Goals, Objectives And Targeted Activities

The project goals are to develop the Principal Direction Divisive Partitioning (PDDP) Algorithm and demonstrate its effectiveness in a variety of applications.

The specific goals can be grouped into three main categories:
(1) demonstrate and test the applicability and effectiveness of the PDDP algorithm to new application areas, including very large data sets;
(2) extend the capabilities of the algorithm to include features for automatically determining the number of clusters or automatically producing labels to help users navigate through large datasets;
(3) develop user interfaces to allow easy access to the functionality of the algorithm, allowing users to apply it to a variety of datasets in a straightforward way.

The research plan included the following tasks:
(a) Demonstrate the scalability compared to older methods,
(b) Demonstrate the effectiveness in terms of quality of resulting clusters,
(c) Incorporate an autonomous stopping test,
(d) Develop methods for producing hierarchical taxonomic labels,
(e) Develop a user interface based on a Web agent.

Indication Of Success

Success is measured in the progress made within each task in the research plan.

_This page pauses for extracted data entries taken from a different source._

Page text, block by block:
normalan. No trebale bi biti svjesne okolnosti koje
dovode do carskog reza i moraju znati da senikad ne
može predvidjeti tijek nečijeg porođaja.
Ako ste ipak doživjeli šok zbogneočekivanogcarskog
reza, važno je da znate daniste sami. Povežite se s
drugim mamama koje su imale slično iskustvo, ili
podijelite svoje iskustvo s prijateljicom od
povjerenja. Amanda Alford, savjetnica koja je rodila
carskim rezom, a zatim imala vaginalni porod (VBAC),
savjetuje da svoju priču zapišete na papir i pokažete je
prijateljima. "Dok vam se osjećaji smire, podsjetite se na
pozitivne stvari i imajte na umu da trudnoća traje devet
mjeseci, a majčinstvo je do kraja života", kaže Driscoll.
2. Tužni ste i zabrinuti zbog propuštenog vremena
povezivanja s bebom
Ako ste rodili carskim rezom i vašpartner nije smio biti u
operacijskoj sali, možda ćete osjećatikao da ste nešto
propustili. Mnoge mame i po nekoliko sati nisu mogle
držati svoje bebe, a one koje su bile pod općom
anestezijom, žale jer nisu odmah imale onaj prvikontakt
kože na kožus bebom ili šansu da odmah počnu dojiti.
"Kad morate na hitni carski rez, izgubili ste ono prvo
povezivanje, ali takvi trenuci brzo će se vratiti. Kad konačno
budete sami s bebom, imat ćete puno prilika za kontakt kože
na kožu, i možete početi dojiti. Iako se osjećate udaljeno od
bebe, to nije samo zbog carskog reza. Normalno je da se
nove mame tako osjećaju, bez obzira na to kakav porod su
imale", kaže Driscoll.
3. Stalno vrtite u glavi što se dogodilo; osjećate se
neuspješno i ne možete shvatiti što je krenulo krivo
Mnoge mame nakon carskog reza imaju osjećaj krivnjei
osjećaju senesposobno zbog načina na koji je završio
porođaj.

This project has been in progress for only 6 months during which we have actively pursued all 5 tasks mentioned above. In this period we have accomplished the following:
(i) We have developed the conceptual framework necessary to incorporate essential new features of the methods. The features are necessary to make the method a practical and useful method in the domain of Web exploration and include an automatic stopping test and a dynamic incremental updating feature [Ref. 1].
(ii) We have completed the design of a client-side Web agent incorporating this algorithm as a tool to automatically [i.e. without user participation] organize a large collection of Web pages visited by a user using a normal Web browser. The feasibility and practicality of the design has been demonstrated [Ref. 3], but robustness issues still need to be addressed.

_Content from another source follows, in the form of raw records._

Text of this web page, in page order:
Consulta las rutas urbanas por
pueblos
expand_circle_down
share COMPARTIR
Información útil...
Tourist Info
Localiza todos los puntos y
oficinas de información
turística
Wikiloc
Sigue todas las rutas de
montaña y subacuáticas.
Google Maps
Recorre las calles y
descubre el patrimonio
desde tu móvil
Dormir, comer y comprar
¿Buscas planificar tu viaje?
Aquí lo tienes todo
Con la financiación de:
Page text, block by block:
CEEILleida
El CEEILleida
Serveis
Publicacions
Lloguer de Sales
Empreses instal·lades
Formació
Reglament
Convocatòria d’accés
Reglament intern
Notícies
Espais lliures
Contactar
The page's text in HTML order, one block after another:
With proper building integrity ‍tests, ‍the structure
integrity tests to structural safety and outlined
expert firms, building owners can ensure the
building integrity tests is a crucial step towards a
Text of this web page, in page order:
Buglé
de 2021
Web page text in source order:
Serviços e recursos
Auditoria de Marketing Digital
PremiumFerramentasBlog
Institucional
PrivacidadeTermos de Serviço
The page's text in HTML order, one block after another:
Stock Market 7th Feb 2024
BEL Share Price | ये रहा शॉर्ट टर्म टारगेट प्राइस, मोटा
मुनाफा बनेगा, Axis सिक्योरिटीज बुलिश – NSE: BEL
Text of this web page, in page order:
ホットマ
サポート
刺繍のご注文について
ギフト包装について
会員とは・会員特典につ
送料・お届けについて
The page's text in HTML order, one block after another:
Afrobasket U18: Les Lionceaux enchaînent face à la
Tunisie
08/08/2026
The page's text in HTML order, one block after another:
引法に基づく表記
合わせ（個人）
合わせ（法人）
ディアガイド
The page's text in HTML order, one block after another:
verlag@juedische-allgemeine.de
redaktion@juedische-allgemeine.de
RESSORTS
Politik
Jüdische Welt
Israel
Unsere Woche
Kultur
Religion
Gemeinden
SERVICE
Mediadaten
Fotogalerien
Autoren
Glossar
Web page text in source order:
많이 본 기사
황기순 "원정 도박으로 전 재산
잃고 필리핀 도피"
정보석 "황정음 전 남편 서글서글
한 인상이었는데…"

Discoveries at and across the frontier of science and engineering.

We have developed a new paradigm for partitioning large datasets and the conceptual framework to incorporate new features. This framework has been made possible only by a synergy of a variety of different scientific disciplines, with the result that methods have new capabilities not possible by using methods from only one scientific discipline.

Connections between discoveries and their use in service to society.
The methods begin investigated here are of immediate and practical value to the analysis of large data sets from different applications: text documents, texture images, chemical toxicity parameters, etc. The automated analysis of large bodies of data from a variety of sources is a critical issue in the age of digital technology, and automated and unsupervised analysis tools are essential in this effort.

A diverse, globally-oriented workforce of scientists and engineers.
Even at the early stages of this project, we have promoted the education and incorporation of women in the workforce of scientists and engineers. The interdisciplinary nature of the project also encourages exposure and learning of concepts across many scientific disciplines, leading to a more well-rounded preparation to be members of the scientific workforce.